■ YOUR GOAL ■
Where the string "mattress" occurs in a line of the data below, that line should be copied.

■ PROVIDED DATA ■
▬▬▬▬▬▬

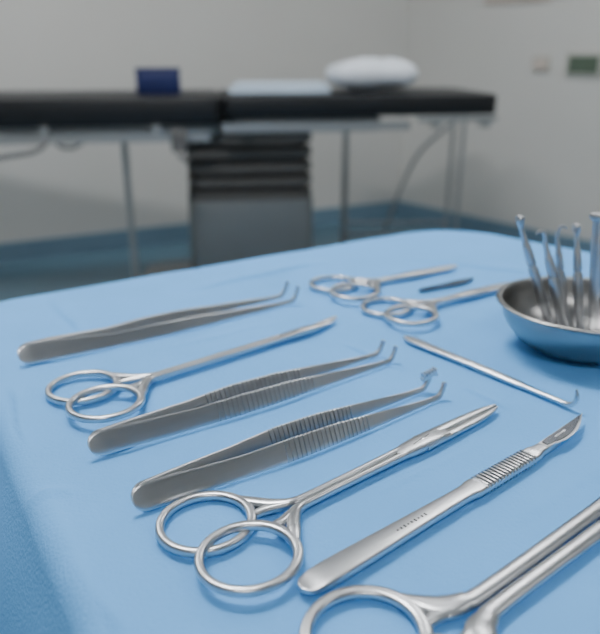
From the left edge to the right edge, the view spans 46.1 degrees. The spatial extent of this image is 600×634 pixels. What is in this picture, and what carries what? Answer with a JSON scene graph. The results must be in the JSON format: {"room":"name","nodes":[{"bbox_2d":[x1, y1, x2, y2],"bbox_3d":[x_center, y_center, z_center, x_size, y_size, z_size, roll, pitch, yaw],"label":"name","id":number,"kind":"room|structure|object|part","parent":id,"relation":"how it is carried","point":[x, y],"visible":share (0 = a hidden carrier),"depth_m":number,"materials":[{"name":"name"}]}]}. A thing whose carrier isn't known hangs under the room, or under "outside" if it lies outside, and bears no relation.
{"room":"operating room","nodes":[
{"label":"operating room","id":0,"kind":"room"},
{"bbox_2d":[0,0,407,242],"bbox_3d":[-1.347,-1.653,3.329,4.405,2.800,0.100,-10,23,-24],"label":"wall","id":1,"kind":"structure","parent":0,"point":[54,191],"depth_m":3.79,"materials":[{"name":"paint"}]},
{"bbox_2d":[0,201,397,262],"bbox_3d":[-1.321,-0.374,3.764,4.405,0.100,0.016,-10,23,-24],"label":"baseboard","id":2,"kind":"structure","parent":1,"relation":"attached to","point":[109,240],"depth_m":3.91,"materials":[{"name":"blue"}]},
{"bbox_2d":[0,216,460,301],"bbox_3d":[-0.170,0.568,1.520,6.260,0.050,6.830,0,21,0],"label":"floor","id":3,"kind":"structure","parent":0,"point":[38,276],"depth_m":3.63,"materials":[{"name":"plastic"}]},
{"bbox_2d":[0,87,497,278],"bbox_3d":[-0.373,-0.478,2.954,2.262,0.875,0.680,-3,21,-7],"label":"table","id":4,"kind":"object","parent":3,"relation":"on","point":[249,192],"visible":0.89,"depth_m":2.73,"materials":[{"name":"black leather"}]},
{"bbox_3d":[-0.913,-0.830,2.790,1.184,0.100,0.540,-3,21,-7],"label":"mattress leg","id":5,"kind":"part","parent":4,"relation":"part of","materials":[{"name":"black leather"}]},
{"bbox_3d":[-0.691,-0.380,2.888,0.025,0.740,0.026,-3,21,-7],"label":"support leg","id":6,"kind":"part","parent":4,"relation":"part of","materials":[{"name":"grey metal"}]},
{"bbox_2d":[134,67,180,93],"bbox_3d":[-0.559,-0.932,2.781,0.172,0.096,0.115,-3,21,-7],"label":"storage box","id":7,"kind":"object","parent":4,"relation":"on","point":[159,80],"visible":1,"depth_m":2.73,"materials":[{"name":"blue plastic"}]},
{"bbox_3d":[-0.319,-0.798,2.892,2.120,0.079,0.582,-3,21,-7],"label":"frame","id":8,"kind":"part","parent":4,"relation":"part of","materials":[{"name":"grey metal"}]},
{"bbox_2d":[228,81,330,93],"bbox_3d":[-0.088,-0.929,2.855,0.400,0.035,0.280,-3,21,-7],"label":"sheet","id":9,"kind":"object","parent":4,"relation":"on","point":[263,87],"visible":1,"depth_m":2.74,"materials":[{"name":"fabric"}]},
{"bbox_3d":[0.208,-0.898,2.933,1.076,0.075,0.540,-3,21,-7],"label":"mattress","id":10,"kind":"part","parent":4,"relation":"part of","materials":[{"name":"black leather"}]},
{"bbox_2d":[326,57,417,91],"bbox_3d":[0.296,-1.012,2.935,0.360,0.134,0.300,-3,21,-7],"label":"pillow","id":11,"kind":"object","parent":4,"relation":"on","point":[362,74],"visible":1,"depth_m":2.81,"materials":[{"name":"white fabric"}]},
{"bbox_2d":[340,115,466,243],"bbox_3d":[0.510,-0.687,3.614,0.679,0.792,0.320,0,21,0],"label":"stand","id":12,"kind":"object","parent":3,"relation":"on","point":[345,151],"visible":0.43,"depth_m":3.58,"materials":[{"name":"grey metal"}]},
{"bbox_2d":[398,0,599,240],"bbox_3d":[1.843,-1.503,2.939,0.100,2.800,3.599,-17,27,-37],"label":"wall","id":13,"kind":"structure","parent":0,"point":[539,162],"depth_m":3.87,"materials":[{"name":"paint"}]},
{"bbox_2d":[397,200,590,252],"bbox_3d":[1.799,-0.229,3.388,0.016,0.100,3.599,-17,27,-37],"label":"baseboard","id":14,"kind":"structure","parent":13,"relation":"attached to","point":[468,223],"depth_m":4.18,"materials":[{"name":"blue"}]},
{"bbox_2d":[484,0,550,3],"bbox_3d":[1.131,-1.682,3.684,0.017,0.070,0.400,-17,27,-37],"label":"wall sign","id":15,"kind":"object","parent":13,"relation":"attached to","point":[485,1],"visible":1,"depth_m":3.73,"materials":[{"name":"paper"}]},
{"bbox_2d":[531,57,550,70],"bbox_3d":[1.253,-1.317,3.668,0.017,0.070,0.100,-17,27,-37],"label":"wall label","id":16,"kind":"object","parent":13,"relation":"attached to","point":[538,63],"visible":1,"depth_m":3.66,"materials":[{"name":"paper"}]},
{"bbox_2d":[564,53,599,76],"bbox_3d":[1.407,-1.251,3.496,0.017,0.110,0.200,-17,27,-37],"label":"wall switch","id":17,"kind":"object","parent":13,"relation":"attached to","point":[576,64],"visible":1,"depth_m":3.49,"materials":[{"name":"green plastic"}]},
{"bbox_3d":[0.246,0.448,0.583,0.996,0.846,0.816,0,21,0],"label":"table","id":18,"kind":"object","parent":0,"visible":0},
{"bbox_2d":[0,230,599,633],"bbox_3d":[0.239,0.280,0.537,1.016,0.513,1.061,-13,25,-30],"label":"drape","id":19,"kind":"object","parent":18,"relation":"on","point":[77,556],"depth_m":0.37,"materials":[{"name":"blue fabric"}]},
{"bbox_2d":[17,281,299,363],"bbox_3d":[-0.097,0.002,0.531,0.226,0.014,0.023,-15,25,-33],"label":"forceps","id":20,"kind":"object","parent":19,"relation":"on","point":[168,323],"visible":1,"depth_m":0.51,"materials":[{"name":"metal"}]},
{"bbox_2d":[45,316,336,422],"bbox_3d":[-0.055,0.026,0.477,0.224,0.007,0.076,-16,26,-36],"label":"scissors","id":21,"kind":"object","parent":19,"relation":"on","point":[139,388],"visible":1,"depth_m":0.44,"materials":[{"name":"metal"}]},
{"bbox_2d":[87,340,397,454],"bbox_3d":[-0.024,0.044,0.422,0.212,0.012,0.021,-15,25,-33],"label":"forceps","id":22,"kind":"object","parent":19,"relation":"on","point":[247,396],"visible":1,"depth_m":0.41,"materials":[{"name":"metal"}]},
{"bbox_2d":[131,367,446,510],"bbox_3d":[0.006,0.061,0.377,0.206,0.014,0.021,-15,25,-34],"label":"forceps","id":23,"kind":"object","parent":19,"relation":"on","point":[277,446],"visible":1,"depth_m":0.36,"materials":[{"name":"metal"}]},
{"bbox_2d":[155,404,497,597],"bbox_3d":[0.033,0.075,0.349,0.211,0.007,0.076,-16,26,-36],"label":"scissors","id":24,"kind":"object","parent":19,"relation":"on","point":[254,508],"visible":1,"depth_m":0.32,"materials":[{"name":"metal"}]},
{"bbox_2d":[309,265,456,301],"bbox_3d":[0.084,-0.035,0.638,0.152,0.007,0.075,-12,24,-28],"label":"scissors","id":25,"kind":"object","parent":19,"relation":"on","point":[353,283],"visible":1,"depth_m":0.63,"materials":[{"name":"metal"}]},
{"bbox_2d":[360,282,508,326],"bbox_3d":[0.125,-0.016,0.587,0.154,0.007,0.071,-13,25,-30],"label":"scissors","id":26,"kind":"object","parent":19,"relation":"on","point":[407,305],"visible":0.96,"depth_m":0.56,"materials":[{"name":"metal"}]},
{"bbox_2d":[298,413,581,594],"bbox_3d":[0.082,0.082,0.335,0.212,0.005,0.013,-16,26,-36],"label":"scalpel","id":27,"kind":"object","parent":19,"relation":"on","point":[337,568],"visible":1,"depth_m":0.31,"materials":[{"name":"metal"}]},
{"bbox_3d":[0.131,-0.029,0.627,0.066,0.002,0.009,-12,24,-29],"label":"scalpel blade","id":28,"kind":"part","parent":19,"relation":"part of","materials":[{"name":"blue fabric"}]},
{"bbox_2d":[299,497,599,633],"bbox_3d":[0.130,0.090,0.311,0.295,0.007,0.082,-16,26,-36],"label":"scissors","id":29,"kind":"object","parent":19,"relation":"on","point":[426,612],"visible":1,"depth_m":0.27,"materials":[{"name":"metal"}]},
{"bbox_2d":[403,336,578,406],"bbox_3d":[0.119,0.029,0.461,0.009,0.013,0.139,-16,26,-35],"label":"probe","id":30,"kind":"object","parent":19,"relation":"on","point":[415,341],"visible":1,"depth_m":0.46,"materials":[{"name":"metal"}]},
{"bbox_2d":[496,276,599,363],"bbox_3d":[0.197,0.005,0.496,0.118,0.034,0.118,0,21,0],"label":"steel bowl","id":31,"kind":"object","parent":19,"relation":"on","point":[517,299],"visible":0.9,"depth_m":0.47,"materials":[{"name":"grey metal"}]},
{"bbox_2d":[515,215,553,323],"bbox_3d":[0.165,-0.027,0.492,0.037,0.087,0.007,5,21,12],"label":"probe","id":32,"kind":"object","parent":31,"relation":"in","point":[537,283],"visible":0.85,"depth_m":0.49,"materials":[{"name":"metal"}]},
{"bbox_2d":[535,229,568,326],"bbox_3d":[0.174,-0.020,0.483,0.032,0.080,0.008,8,23,21],"label":"probe","id":33,"kind":"object","parent":31,"relation":"in","point":[553,280],"visible":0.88,"depth_m":0.48,"materials":[{"name":"metal"}]},
{"bbox_2d":[555,225,568,322],"bbox_3d":[0.186,-0.026,0.500,0.018,0.079,0.006,10,23,24],"label":"probe","id":34,"kind":"object","parent":31,"relation":"in","point":[559,263],"visible":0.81,"depth_m":0.49,"materials":[{"name":"metal"}]},
{"bbox_2d":[572,223,582,328],"bbox_3d":[0.193,-0.024,0.490,0.007,0.082,0.018,-18,28,-39],"label":"probe","id":35,"kind":"object","parent":31,"relation":"in","point":[577,257],"visible":0.92,"depth_m":0.49,"materials":[{"name":"metal"}]},
{"bbox_2d":[588,212,599,330],"bbox_3d":[0.201,-0.025,0.480,0.020,0.092,0.013,14,25,33],"label":"mirror","id":36,"kind":"object","parent":31,"relation":"in","point":[594,273],"visible":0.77,"depth_m":0.47,"materials":[{"name":"metal"}]}
]}

▬▬▬▬▬▬

■ YOUR SOLUTION ■
{"bbox_3d":[-0.913,-0.830,2.790,1.184,0.100,0.540,-3,21,-7],"label":"mattress leg","id":5,"kind":"part","parent":4,"relation":"part of","materials":[{"name":"black leather"}]},
{"bbox_3d":[0.208,-0.898,2.933,1.076,0.075,0.540,-3,21,-7],"label":"mattress","id":10,"kind":"part","parent":4,"relation":"part of","materials":[{"name":"black leather"}]},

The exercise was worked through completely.